Using ROC to know how much the model can differentiate between class.

bank_prob <- predict(model_naive, newdata = data_test, type = "raw")#for the probability
round(head(bank_prob),4)
##          no    yes
## [1,] 0.9589 0.0411
## [2,] 0.9999 0.0001
## [3,] 0.9996 0.0004
## [4,] 0.9999 0.0001
## [5,] 0.0213 0.9787
## [6,] 1.0000 0.0000
roc <- prediction(predictions = bank_prob[,2], # = kelas positif
                       labels = as.numeric(data_test$y == "yes")) # label kelas positif
        
#Objec performance dari prediction
perf <- performance(prediction.obj = roc,
                    measure = "tpr",
                    x.measure = "fpr")
#plot
plot(perf, main = "ROC")
abline(0,1, lty =2)

auc <- performance(prediction.obj = roc,
                   measure = "auc")
auc@y.values[[1]]
## [1] 0.7624676

The model can differentiate 76.2% class based on the AUC score.

Decision Tree

Model fitting

In the fitting model we will use: 1. mincriterion = 0.99, where the p-value must be below 0.05 for a node to create branches. 2. minsplit = 2000 or the minimum number of observations after splitting. 3. minbucket = 1500 as the minimum number of observations in the terminal node.

library(partykit)
## Loading required package: grid
## Loading required package: libcoin
## Loading required package: mvtnorm
model_dtree <- ctree(formula = y ~ ., data = data_train,
                     control = ctree_control(mincriterion=0.99, 
                                            minsplit=2000,
                                            minbucket=1500))

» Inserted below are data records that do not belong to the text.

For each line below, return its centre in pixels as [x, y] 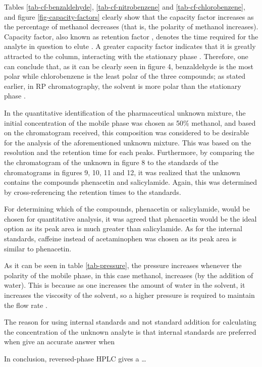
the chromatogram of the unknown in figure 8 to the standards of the [111, 162]
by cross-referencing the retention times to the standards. [93, 192]
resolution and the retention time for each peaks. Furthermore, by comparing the [129, 152]
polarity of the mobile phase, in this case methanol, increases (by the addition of [129, 275]
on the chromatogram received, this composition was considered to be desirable [127, 133]
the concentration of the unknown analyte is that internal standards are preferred [130, 331]
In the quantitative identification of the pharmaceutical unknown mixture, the [125, 112]
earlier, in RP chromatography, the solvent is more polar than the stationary [123, 86]
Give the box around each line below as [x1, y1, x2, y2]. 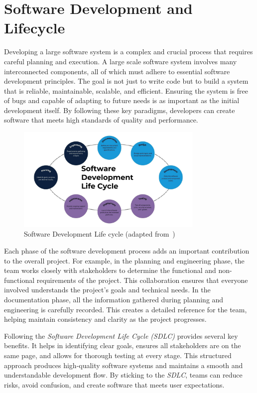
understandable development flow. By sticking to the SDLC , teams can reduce [4, 370, 243, 380]
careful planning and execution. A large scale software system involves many [4, 56, 237, 66]
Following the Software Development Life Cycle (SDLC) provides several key [4, 330, 238, 341]
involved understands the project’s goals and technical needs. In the [4, 284, 211, 295]
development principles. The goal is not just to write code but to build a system [4, 76, 249, 86]
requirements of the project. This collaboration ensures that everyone [36, 274, 248, 285]
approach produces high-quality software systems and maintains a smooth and [4, 360, 243, 370]
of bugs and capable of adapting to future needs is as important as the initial [4, 95, 240, 106]
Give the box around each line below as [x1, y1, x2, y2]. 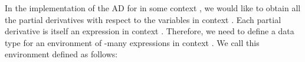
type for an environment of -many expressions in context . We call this [5, 36, 260, 48]
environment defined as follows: [5, 48, 118, 60]
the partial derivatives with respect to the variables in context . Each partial [5, 13, 281, 25]
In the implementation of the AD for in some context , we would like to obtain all [5, 2, 301, 14]
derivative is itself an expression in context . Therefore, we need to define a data [5, 25, 294, 37]
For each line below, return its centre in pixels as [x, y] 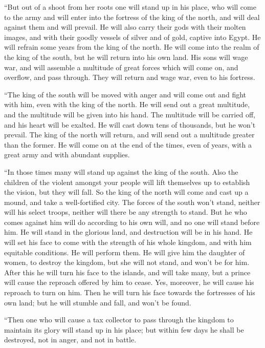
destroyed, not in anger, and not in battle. [70, 340]
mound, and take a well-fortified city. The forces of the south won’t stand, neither [132, 202]
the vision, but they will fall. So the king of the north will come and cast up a [126, 192]
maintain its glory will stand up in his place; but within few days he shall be [124, 329]
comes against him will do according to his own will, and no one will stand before [132, 222]
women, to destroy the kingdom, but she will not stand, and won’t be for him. [127, 262]
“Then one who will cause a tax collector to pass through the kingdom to [119, 320]
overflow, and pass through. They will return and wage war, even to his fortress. [130, 77]
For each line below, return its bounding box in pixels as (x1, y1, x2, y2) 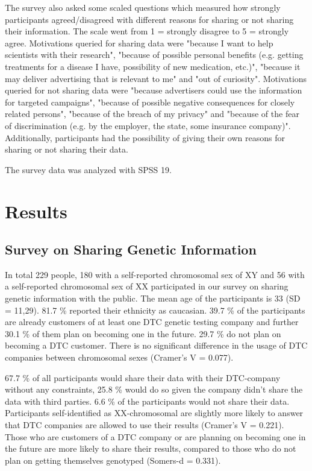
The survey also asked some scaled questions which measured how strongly (5, 1, 281, 13)
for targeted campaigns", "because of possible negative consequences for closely (5, 95, 295, 108)
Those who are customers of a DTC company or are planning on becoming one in (5, 430, 306, 443)
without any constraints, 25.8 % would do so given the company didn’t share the (5, 383, 303, 396)
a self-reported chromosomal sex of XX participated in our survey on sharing (5, 280, 289, 292)
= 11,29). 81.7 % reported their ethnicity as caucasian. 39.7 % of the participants (5, 303, 305, 316)
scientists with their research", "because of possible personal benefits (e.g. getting (5, 48, 304, 61)
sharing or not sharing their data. (5, 143, 128, 156)
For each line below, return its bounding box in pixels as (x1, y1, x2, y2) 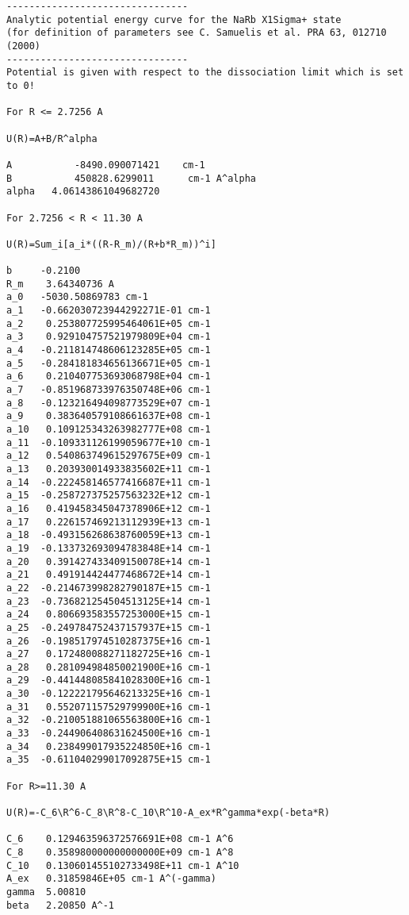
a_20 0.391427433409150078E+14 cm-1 (6, 556, 211, 567)
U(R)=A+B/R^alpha (6, 133, 97, 144)
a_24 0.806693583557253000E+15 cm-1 (6, 609, 211, 621)
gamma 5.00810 (6, 886, 86, 898)
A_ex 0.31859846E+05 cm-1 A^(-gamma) (6, 873, 216, 885)
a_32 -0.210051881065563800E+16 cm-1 (6, 714, 211, 726)
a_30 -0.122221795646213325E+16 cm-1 (6, 688, 211, 700)
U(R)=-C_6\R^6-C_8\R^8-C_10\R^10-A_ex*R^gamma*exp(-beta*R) (6, 807, 331, 819)
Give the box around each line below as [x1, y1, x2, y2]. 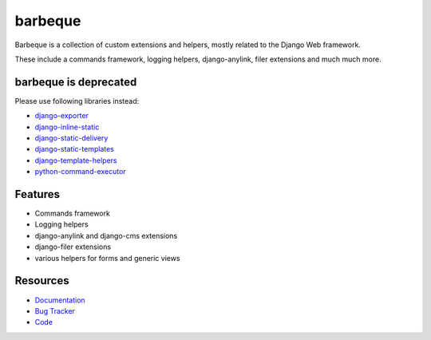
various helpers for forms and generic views [34, 253, 180, 263]
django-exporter [34, 111, 89, 121]
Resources [14, 274, 69, 287]
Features [14, 188, 60, 201]
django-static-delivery [34, 133, 109, 143]
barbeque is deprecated [14, 75, 137, 89]
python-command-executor [34, 167, 127, 176]
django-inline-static [34, 122, 100, 132]

plot(model_dtree, type = "simple")

Predicting

dtree_pred <- predict(model_dtree, data_test)
dtree_prob <- predict(model_dtree, data_test, type = "prob")

Evaluating

cm_dtree <- confusionMatrix(dtree_pred, data_test$y, positive = "yes")
cm_dtree
## Confusion Matrix and Statistics
## 
##           Reference
## Prediction  no yes
##        no  736  88
##        yes   0   0
##                                           
##                Accuracy : 0.8932          
##                  95% CI : (0.8701, 0.9135)
##     No Information Rate : 0.8932          
##     P-Value [Acc > NIR] : 0.5284          
##                                           
##                   Kappa : 0               
##                                           
##  Mcnemar's Test P-Value : <2e-16          
##                                           
##             Sensitivity : 0.0000          
##             Specificity : 1.0000          
##          Pos Pred Value :    NaN          
##          Neg Pred Value : 0.8932          
##              Prevalence : 0.1068          
##          Detection Rate : 0.0000          
##    Detection Prevalence : 0.0000          
##       Balanced Accuracy : 0.5000          
##                                           
##        'Positive' Class : yes             
## 
#Objek Prediction
dt_roc <- prediction(predictions = dtree_prob[,2], # = kelas positif
                       labels = as.numeric(data_test$y == "yes")) # label kelas positif
        
#Objec performance dari prediction
dt_perf <- performance(prediction.obj = dt_roc,
                    measure = "tpr",
                    x.measure = "fpr")
#plot
plot(dt_perf, main = "ROC")
abline(0,1, lty =2)

dt_auc <- performance(prediction.obj = dt_roc,
                   measure = "auc")
dt_auc@y.values
## [[1]]
## [1] 0.6603878

The AUC score from the model decision tree is 66%, which is not a good score to differentiate between class.

Conclusion

Based on both model NaiveBayes and Decision Tree, NaiveBayes model has a bigger accuracy in predicting the model rather than Decision Tree.

Based on the results of the three models, the data model from NaiveBayes has better results, in addition to high accuracy and also the value of AUC and sensitivity or recall, because in this case the target class is the customer buying the product yes of course if recalled. This high model proves that the model has a small number in False Positive or a prediction of no but actually ‘yes’.